((

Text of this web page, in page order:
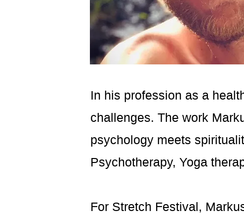
In his profession as a
challenges. The work
psychology meets
Psychotherapy, Yoga
For Stretch Festival,
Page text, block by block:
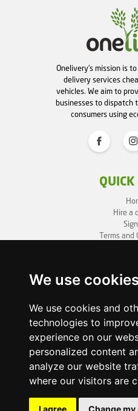
We use
We use cookies and
technologies to
experience on our
personalized content
analyze our website
where our visitors are
I agree Change
Onelivery's mission is
delivery services
vehicles. We aim to
businesses to dispatch
consumers using
Hire a
Terms
1, Battersea
London
Business
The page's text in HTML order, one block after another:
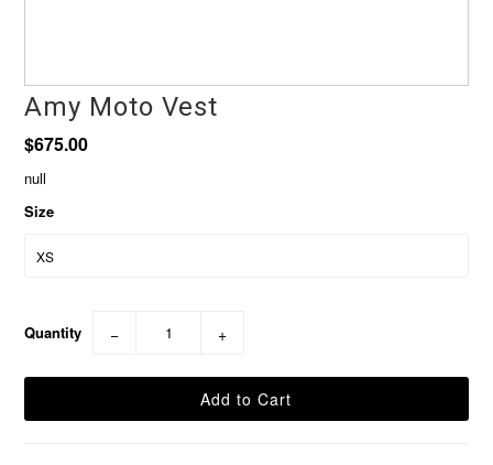
Amy Moto Vest
$675.00
null
Size
Quantity − +
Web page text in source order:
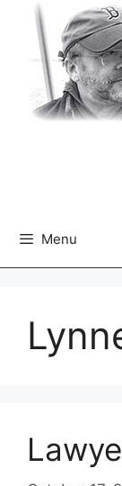
content
Menu
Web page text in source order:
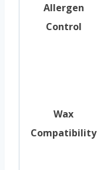
Allergen
Control
Wax
Compatibility
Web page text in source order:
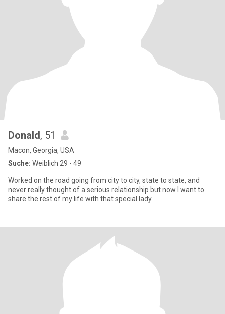
Donald, 51
Macon, Georgia, USA
Suche: Weiblich 29 - 49
Worked on the road going from city to city, state to state, and
never really thought of a serious relationship but now I want to
share the rest of my life with that special lady
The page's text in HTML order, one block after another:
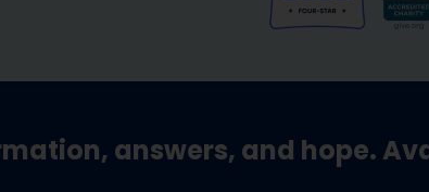
answers, and hope.
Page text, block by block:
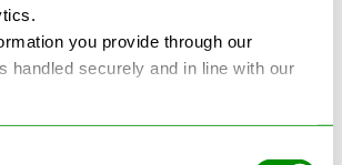
you provide through our
handled securely and in line with our
more reviews on Google
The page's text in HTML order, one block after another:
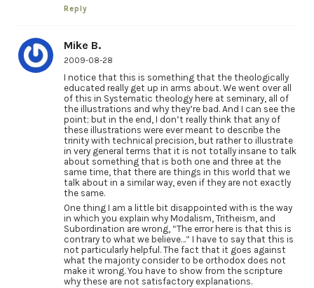
Reply
Mike B.
2009-08-28
I notice that this is something that the theologically
educated really get up in arms about. We went over all
of this in Systematic theology here at seminary, all of
the illustrations and why they’re bad. And I can see the
point; but in the end, I don’t really think that any of
these illustrations were ever meant to describe the
trinity with technical precision, but rather to illustrate
in very general terms that it is not totally insane to talk
about something that is both one and three at the
same time, that there are things in this world that we
talk about in a similar way, even if they are not exactly
the same.
One thing I am a little bit disappointed with is the way
in which you explain why Modalism, Tritheism, and
Subordination are wrong, “The error here is that this is
contrary to what we believe…” I have to say that this is
not particularly helpful. The fact that it goes against
what the majority consider to be orthodox does not
make it wrong. You have to show from the scripture
why these are not satisfactory explanations.

))

> Problem details
Please repeat the listing above word for word, with the pictures removed.

> Problem solution
Text of this web page, in page order:
In his profession as a
challenges. The work
psychology meets
Psychotherapy, Yoga
For Stretch Festival,
Page text, block by block:
We use
We use cookies and
technologies to
experience on our
personalized content
analyze our website
where our visitors are
I agree Change
Onelivery's mission is
delivery services
vehicles. We aim to
businesses to dispatch
consumers using
Hire a
Terms
1, Battersea
London
Business
The page's text in HTML order, one block after another:
Amy Moto Vest
$675.00
null
Size
Quantity − +
Web page text in source order:
content
Menu
Web page text in source order:
Allergen
Control
Wax
Compatibility
Web page text in source order:
Donald, 51
Macon, Georgia, USA
Suche: Weiblich 29 - 49
Worked on the road going from city to city, state to state, and
never really thought of a serious relationship but now I want to
share the rest of my life with that special lady
The page's text in HTML order, one block after another:
answers, and hope.
Page text, block by block:
you provide through our
handled securely and in line with our
more reviews on Google
The page's text in HTML order, one block after another:
Reply
Mike B.
2009-08-28
I notice that this is something that the theologically
educated really get up in arms about. We went over all
of this in Systematic theology here at seminary, all of
the illustrations and why they’re bad. And I can see the
point; but in the end, I don’t really think that any of
these illustrations were ever meant to describe the
trinity with technical precision, but rather to illustrate
in very general terms that it is not totally insane to talk
about something that is both one and three at the
same time, that there are things in this world that we
talk about in a similar way, even if they are not exactly
the same.
One thing I am a little bit disappointed with is the way
in which you explain why Modalism, Tritheism, and
Subordination are wrong, “The error here is that this is
contrary to what we believe…” I have to say that this is
not particularly helpful. The fact that it goes against
what the majority consider to be orthodox does not
make it wrong. You have to show from the scripture
why these are not satisfactory explanations.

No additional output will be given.